Apart from outright sexism, getting into bar fights is the other half of the novel's honor code. The one night the entire team goes to a bar together, no less than three bar fights break out, leaving a number of the crew members unable to jump fire for the next few days. Do they get fired because of this? Nope, because they were defending their (or a woman's) honor. Apparently, if one's job is heroic and dangerous enough, one can get away with almost anything. Just like what Bush was saying when we invaded Iraq!

Of course, one should give Roberts's readership the benefit of the doubt. People aren't actually going to read Chasing Fire and turn into a hoard of Rowan Tripps. Still, such a widely-read author should refrain from planting the idea that woman-hating and bar fights are a necessary good in American society today.

Sunday, May 1, 2011

Next week

Next week: Nora Roberts's Chasing Fire.

Bossypants

FEY, TINA. Bossypants. New York: A Reagan Arthur Book, 2011. ISBN: 978-0-316-05686-1. Pp. 277. $26.99.

"I hope that's not really the cover.
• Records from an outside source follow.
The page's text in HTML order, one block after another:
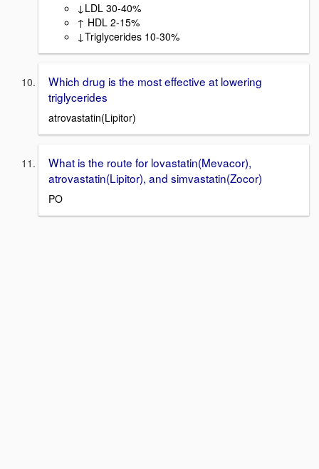
↓LDL 30-40%
↑ HDL 2-15%
↓Triglycerides 10-30%
Which drug is the most effective at lowering
triglycerides
atrovastatin(Lipitor)
What is the route for lovastatin(Mevacor),
atrovastatin(Lipitor), and simvastatin(Zocor)
PO
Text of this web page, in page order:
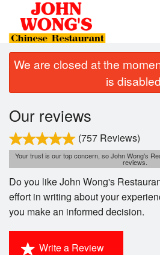
Location
Login
Registration
We are closed at the
is
Our reviews
(757 Reviews)
Your trust is our top concern, so John Wong's
reviews.
Do you like John Wong's
effort in writing about your
you make an informed decision.
Write a Review
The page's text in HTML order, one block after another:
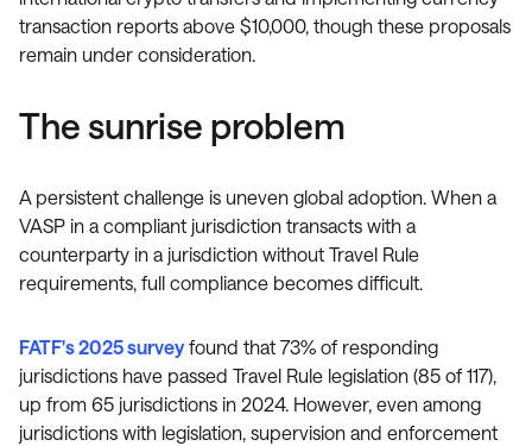
transaction reports above $10,000, though these proposals
remain under consideration.
The sunrise problem
A persistent challenge is uneven global adoption. When a
VASP in a compliant jurisdiction transacts with a
counterparty in a jurisdiction without Travel Rule
requirements, full compliance becomes difficult.
FATF's 2025 surveyfound that 73% of responding
jurisdictions have passed Travel Rule legislation (85 of 117),
up from 65 jurisdictions in 2024. However, even among
jurisdictions with legislation, supervision and enforcement
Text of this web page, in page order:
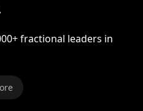
fractional leaders in
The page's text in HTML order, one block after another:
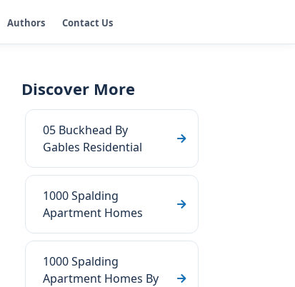
Authors Contact Us
Discover More
05 Buckhead By
Gables Residential
1000 Spalding
Apartment Homes
1000 Spalding
Apartment Homes By
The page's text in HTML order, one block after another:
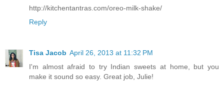
http://kitchentantras.com/oreo-milk-shake/
Reply
Tisa Jacob April 26, 2013 at 11:32 PM
I'm almost afraid to try Indian sweets at home, but you
make it sound so easy. Great job, Julie!
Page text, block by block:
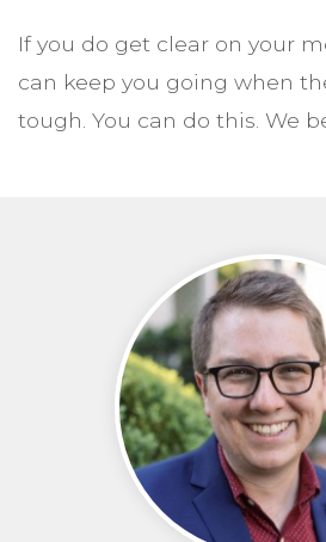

That's really going to hurt sales". You said it, Don Fey, Tina Fey's dad. What a sight it is, seeing row upon row of Tina Fey's memoir in the bestseller section, her adorable face staring out at me, her head cradled in those furry manhands. If it weren't for the cover, her book would be number one. Oh wait.

This is how funny Fey's book is: Kris and I sat down to watch Karate Kid 3 in sync with Rifftrax and I ended up reading through the whole thing. By the way, can you believe the kid in KK3 was almost thirty when they made that movie? Did he drink the waters of eternal youth when he was thirteen?

I'm stalling. I set out to write this blog so I could roast books, not drool over them. What's the point of writing a review when everything I have to say is positive, or, at worst, neutral? My one complaint is that Fey mentions her scar (six-year-old Tina, slasher, alley behind family home), saying, "I only bring it up to explain why I'm not going to talk about it". Then she talks about it for two pages. Two hilarious pages, I may add. Then there's my favorite part. A man driving by shouts at thirteen-year-old Tina "Nice tits". Her response? To yell back "Suck my dick". My hero.

Maybe the worst part about reading Fey's memoir was this: When Fey reproduces some of the awful things people say about her on the internet, I literally took them personally. I read that chapter and felt as if someone had just said the exact same things to me. It was creepy. I don't aspire to be Tina Fey, or do what she does. But I immediately assumed that whoever hates Tina Fey hates me. Because, you know, I'm an adorable, hilarious woman with an Emmy-award winning television show in which I star across Alec Baldwin.